[Dataset records]
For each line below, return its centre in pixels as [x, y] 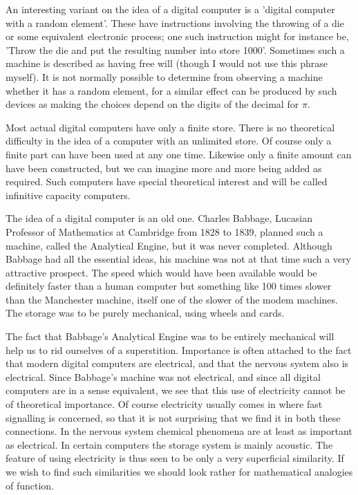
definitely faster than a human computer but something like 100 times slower [169, 286]
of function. [30, 485]
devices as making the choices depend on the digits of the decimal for [152, 104]
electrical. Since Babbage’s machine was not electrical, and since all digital [163, 376]
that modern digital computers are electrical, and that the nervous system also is [177, 363]
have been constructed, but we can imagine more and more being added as [164, 168]
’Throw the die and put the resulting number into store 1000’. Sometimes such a [175, 49]
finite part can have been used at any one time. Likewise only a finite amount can [179, 154]
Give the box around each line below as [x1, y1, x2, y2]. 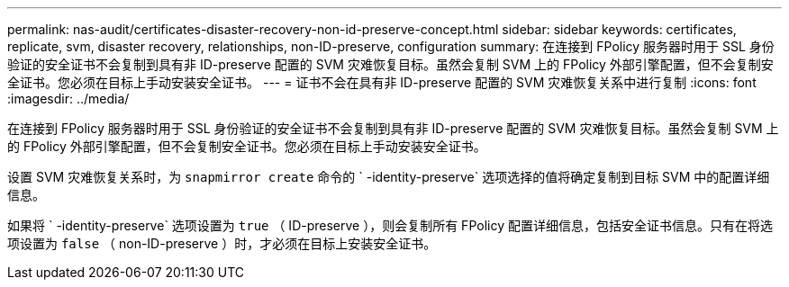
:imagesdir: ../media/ [7, 91, 130, 106]
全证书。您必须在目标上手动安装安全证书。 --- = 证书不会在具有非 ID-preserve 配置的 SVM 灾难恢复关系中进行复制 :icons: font [7, 75, 757, 90]
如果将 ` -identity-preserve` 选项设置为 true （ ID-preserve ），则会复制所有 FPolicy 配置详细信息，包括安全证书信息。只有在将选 [7, 218, 773, 233]
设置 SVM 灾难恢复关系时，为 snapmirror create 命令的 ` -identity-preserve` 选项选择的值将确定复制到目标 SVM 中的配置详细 [7, 169, 770, 184]
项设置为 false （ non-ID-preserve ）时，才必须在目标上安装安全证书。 [7, 236, 437, 251]
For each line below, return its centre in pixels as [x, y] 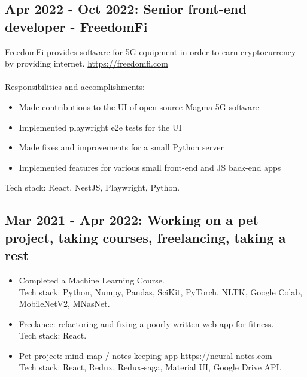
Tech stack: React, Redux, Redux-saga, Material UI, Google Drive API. [150, 367]
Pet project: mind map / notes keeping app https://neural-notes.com [145, 355]
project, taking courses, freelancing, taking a [145, 237]
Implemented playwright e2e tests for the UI [100, 127]
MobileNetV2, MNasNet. [64, 304]
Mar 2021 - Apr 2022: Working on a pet [132, 220]
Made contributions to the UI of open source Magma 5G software [139, 106]
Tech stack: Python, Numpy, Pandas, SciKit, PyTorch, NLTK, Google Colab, [161, 292]
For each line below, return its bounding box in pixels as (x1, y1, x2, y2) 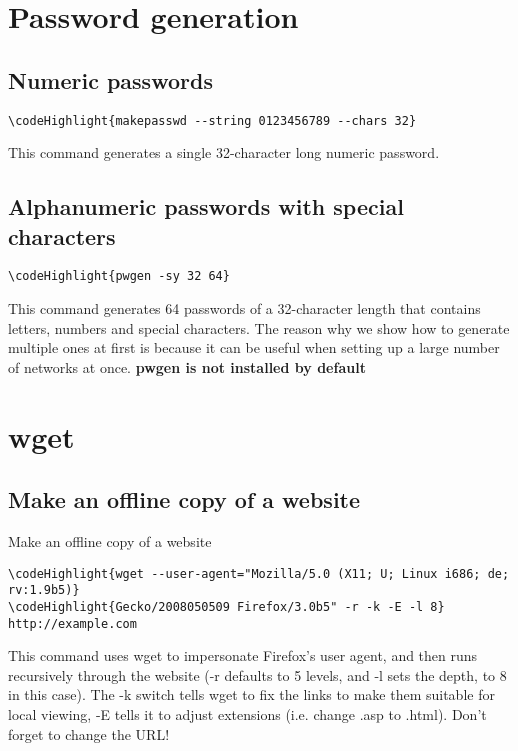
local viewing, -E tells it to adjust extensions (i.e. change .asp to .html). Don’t (8, 704, 487, 725)
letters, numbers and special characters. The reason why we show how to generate (8, 317, 510, 338)
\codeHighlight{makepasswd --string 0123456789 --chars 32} (8, 113, 417, 128)
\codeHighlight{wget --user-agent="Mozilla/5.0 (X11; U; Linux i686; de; (8, 566, 510, 581)
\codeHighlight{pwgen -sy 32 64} (8, 269, 230, 284)
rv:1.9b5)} (8, 583, 80, 598)
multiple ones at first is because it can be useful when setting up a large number (8, 337, 500, 358)
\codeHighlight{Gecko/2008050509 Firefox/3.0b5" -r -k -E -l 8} (8, 599, 445, 614)
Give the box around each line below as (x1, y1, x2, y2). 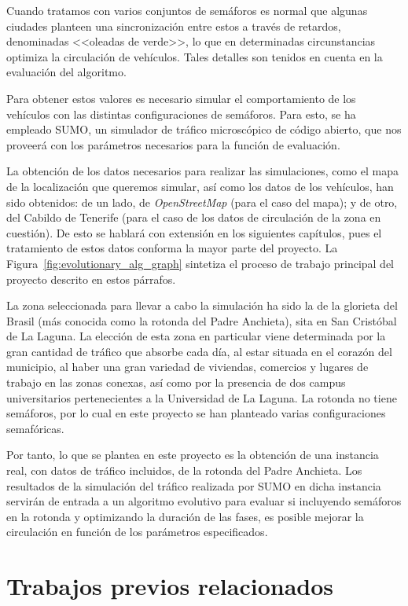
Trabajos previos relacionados (6, 570, 334, 602)
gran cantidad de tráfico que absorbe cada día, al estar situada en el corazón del (6, 343, 392, 359)
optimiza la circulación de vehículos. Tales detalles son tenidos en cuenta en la (6, 48, 383, 64)
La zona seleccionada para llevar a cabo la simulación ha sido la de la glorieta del (6, 297, 398, 314)
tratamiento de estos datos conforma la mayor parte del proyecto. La (6, 240, 338, 256)
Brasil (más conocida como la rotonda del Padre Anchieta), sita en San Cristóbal (6, 312, 397, 329)
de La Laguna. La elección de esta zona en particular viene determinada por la (6, 328, 386, 344)
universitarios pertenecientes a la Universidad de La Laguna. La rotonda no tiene (6, 389, 397, 406)
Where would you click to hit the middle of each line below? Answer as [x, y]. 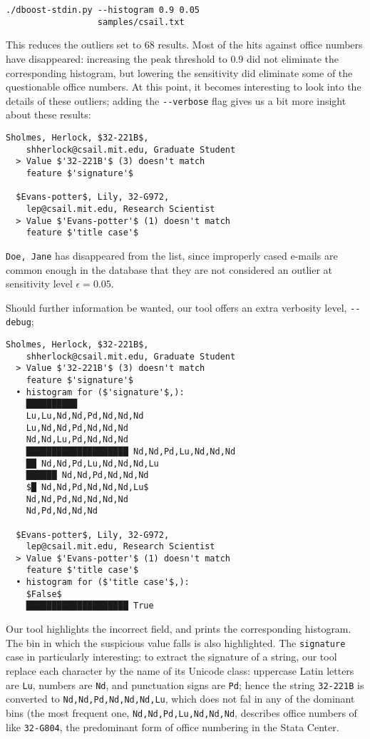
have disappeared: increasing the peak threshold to [117, 58]
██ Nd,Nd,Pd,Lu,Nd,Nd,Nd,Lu [92, 463]
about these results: [48, 114]
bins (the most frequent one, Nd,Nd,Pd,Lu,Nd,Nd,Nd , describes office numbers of [181, 712]
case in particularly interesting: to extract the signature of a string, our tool [171, 657]
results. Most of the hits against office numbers [260, 45]
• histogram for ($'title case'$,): [103, 582]
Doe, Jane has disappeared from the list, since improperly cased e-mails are [172, 255]
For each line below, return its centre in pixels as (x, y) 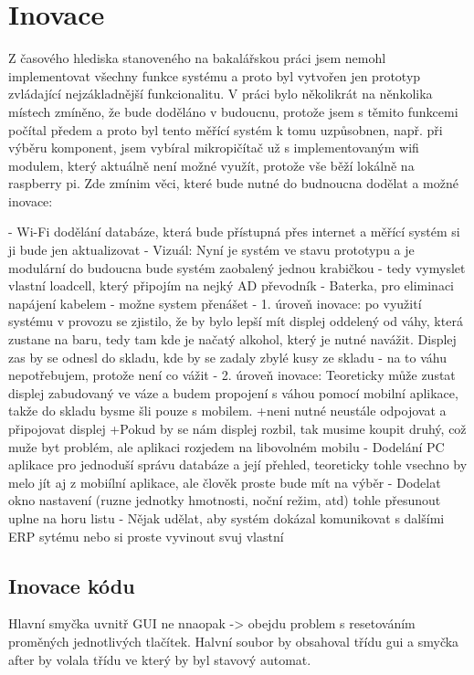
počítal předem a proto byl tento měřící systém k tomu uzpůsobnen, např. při (226, 129)
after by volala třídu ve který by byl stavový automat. (160, 659)
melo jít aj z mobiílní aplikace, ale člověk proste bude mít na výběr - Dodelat (225, 482)
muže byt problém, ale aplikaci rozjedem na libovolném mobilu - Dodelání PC (226, 446)
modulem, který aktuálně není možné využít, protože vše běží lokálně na (211, 165)
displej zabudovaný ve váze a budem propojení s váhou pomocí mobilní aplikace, (233, 392)
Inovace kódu (72, 585)
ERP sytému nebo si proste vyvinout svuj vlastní (146, 536)
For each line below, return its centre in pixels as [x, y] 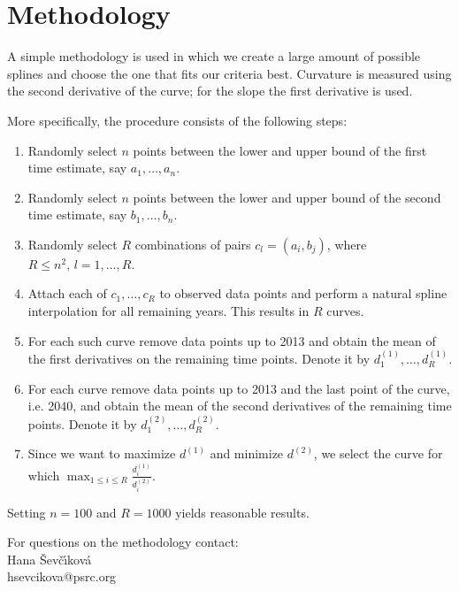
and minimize [247, 453]
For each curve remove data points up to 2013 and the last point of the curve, [239, 388]
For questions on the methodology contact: [123, 542]
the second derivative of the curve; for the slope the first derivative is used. [210, 91]
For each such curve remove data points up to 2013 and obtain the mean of [232, 340]
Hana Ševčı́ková [50, 559]
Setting [27, 512]
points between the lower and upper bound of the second [287, 197]
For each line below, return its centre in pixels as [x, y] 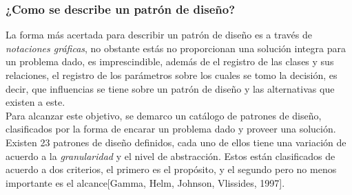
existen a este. [35, 102]
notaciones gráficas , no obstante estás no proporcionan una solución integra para [176, 48]
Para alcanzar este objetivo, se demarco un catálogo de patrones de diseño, [164, 115]
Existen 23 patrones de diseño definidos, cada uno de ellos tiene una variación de [176, 142]
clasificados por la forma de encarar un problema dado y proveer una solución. [171, 129]
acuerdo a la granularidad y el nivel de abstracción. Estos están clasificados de [170, 156]
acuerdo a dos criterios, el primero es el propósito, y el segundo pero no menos [171, 169]
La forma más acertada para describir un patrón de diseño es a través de [159, 35]
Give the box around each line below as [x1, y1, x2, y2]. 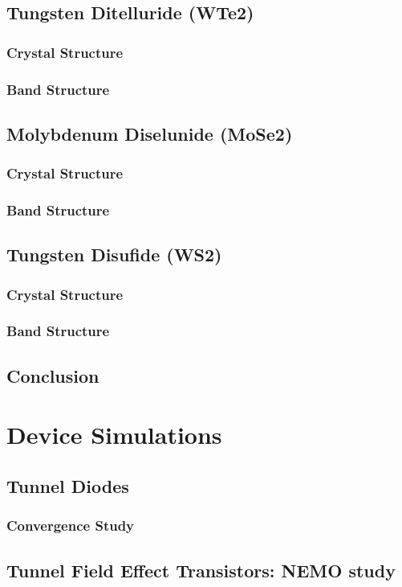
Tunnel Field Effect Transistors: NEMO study [6, 557, 396, 582]
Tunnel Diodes [6, 473, 129, 498]
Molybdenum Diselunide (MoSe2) [6, 121, 293, 146]
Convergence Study [6, 515, 135, 536]
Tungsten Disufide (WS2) [6, 242, 222, 267]
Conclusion [6, 363, 99, 388]
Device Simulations [6, 418, 222, 451]
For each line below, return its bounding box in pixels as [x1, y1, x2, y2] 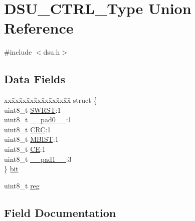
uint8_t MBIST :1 [4, 134, 59, 144]
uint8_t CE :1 [4, 144, 46, 154]
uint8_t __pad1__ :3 [4, 153, 72, 164]
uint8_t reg [4, 180, 40, 190]
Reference [4, 18, 74, 38]
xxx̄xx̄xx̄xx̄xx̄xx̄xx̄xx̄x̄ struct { [4, 95, 97, 105]
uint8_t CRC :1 [4, 124, 51, 134]
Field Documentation [4, 204, 116, 220]
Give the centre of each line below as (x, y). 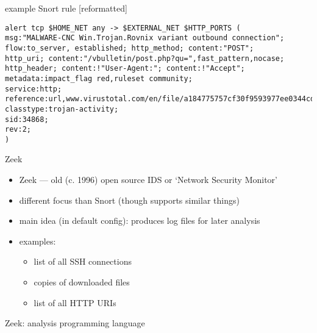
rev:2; (18, 130)
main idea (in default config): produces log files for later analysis (140, 220)
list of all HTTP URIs (75, 302)
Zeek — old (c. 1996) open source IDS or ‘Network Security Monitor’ (148, 180)
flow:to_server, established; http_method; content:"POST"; (130, 48)
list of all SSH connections (83, 261)
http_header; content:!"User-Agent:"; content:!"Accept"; (125, 69)
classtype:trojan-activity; (62, 109)
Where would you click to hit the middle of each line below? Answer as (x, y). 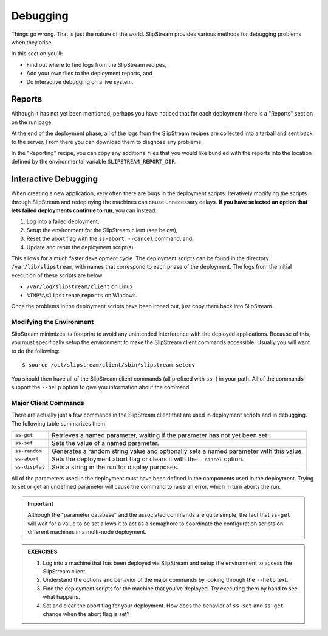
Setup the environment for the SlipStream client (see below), (102, 230)
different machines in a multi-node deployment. (87, 531)
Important (41, 503)
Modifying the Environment (53, 322)
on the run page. (32, 122)
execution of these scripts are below (57, 275)
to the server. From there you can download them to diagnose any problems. (107, 142)
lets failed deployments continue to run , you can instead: (84, 210)
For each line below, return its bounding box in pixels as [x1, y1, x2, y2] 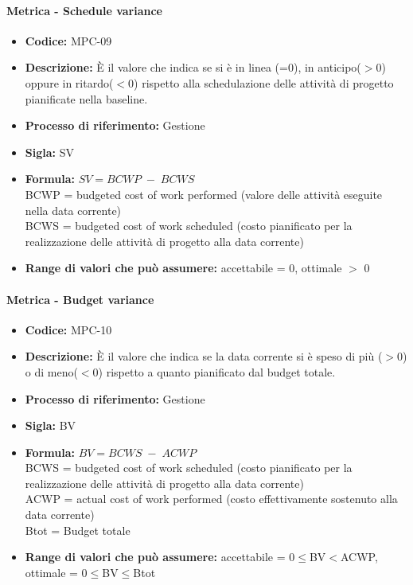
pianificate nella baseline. [25, 90, 148, 107]
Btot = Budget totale [25, 521, 131, 538]
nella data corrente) [25, 201, 122, 218]
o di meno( [25, 363, 78, 380]
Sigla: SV [25, 143, 74, 160]
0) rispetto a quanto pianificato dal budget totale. [92, 363, 336, 380]
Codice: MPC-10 [25, 321, 112, 337]
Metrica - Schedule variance [6, 2, 162, 18]
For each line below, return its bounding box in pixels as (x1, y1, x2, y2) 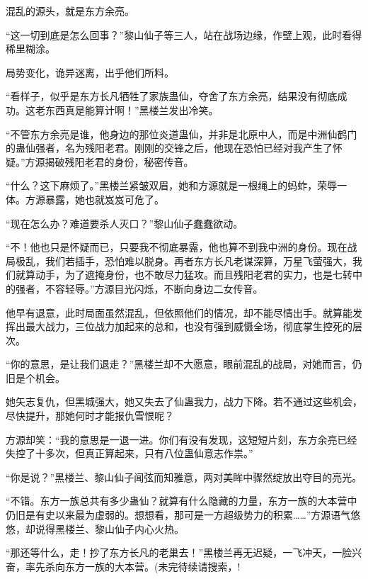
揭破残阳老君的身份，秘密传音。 (45, 154, 194, 169)
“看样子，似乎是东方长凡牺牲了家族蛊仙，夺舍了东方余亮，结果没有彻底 (6, 89, 338, 103)
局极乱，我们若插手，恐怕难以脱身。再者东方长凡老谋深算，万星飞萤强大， (6, 253, 352, 268)
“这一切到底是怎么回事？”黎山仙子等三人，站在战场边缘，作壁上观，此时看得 (6, 27, 362, 42)
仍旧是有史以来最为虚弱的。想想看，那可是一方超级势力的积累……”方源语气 (6, 507, 351, 522)
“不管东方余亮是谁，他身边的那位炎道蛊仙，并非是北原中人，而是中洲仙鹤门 (6, 126, 357, 141)
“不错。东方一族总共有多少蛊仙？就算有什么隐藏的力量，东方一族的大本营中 (6, 493, 357, 508)
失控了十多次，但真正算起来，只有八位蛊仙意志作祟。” (6, 446, 253, 461)
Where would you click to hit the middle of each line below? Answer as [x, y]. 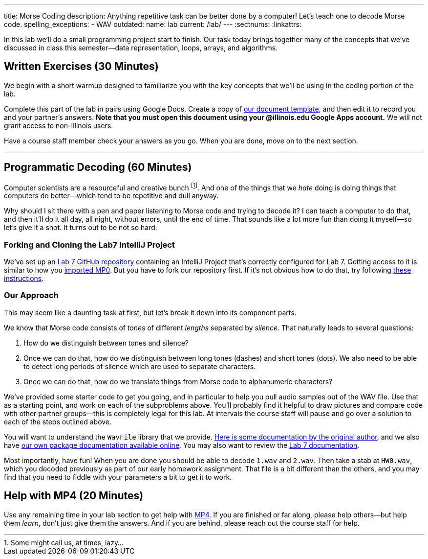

## Task brief
What is needed is an exact copy of the lines from the start of the records through the line containing "electrical. Since Babbage’s", with no pictures.

## Reply to the task
For each line below, return its centre in pixels as [x, y] 
definitely faster than a human computer but something like 100 times slower [169, 286]
of function. [30, 485]
devices as making the choices depend on the digits of the decimal for [152, 104]
electrical. Since Babbage’s machine was not electrical, and since all digital [163, 376]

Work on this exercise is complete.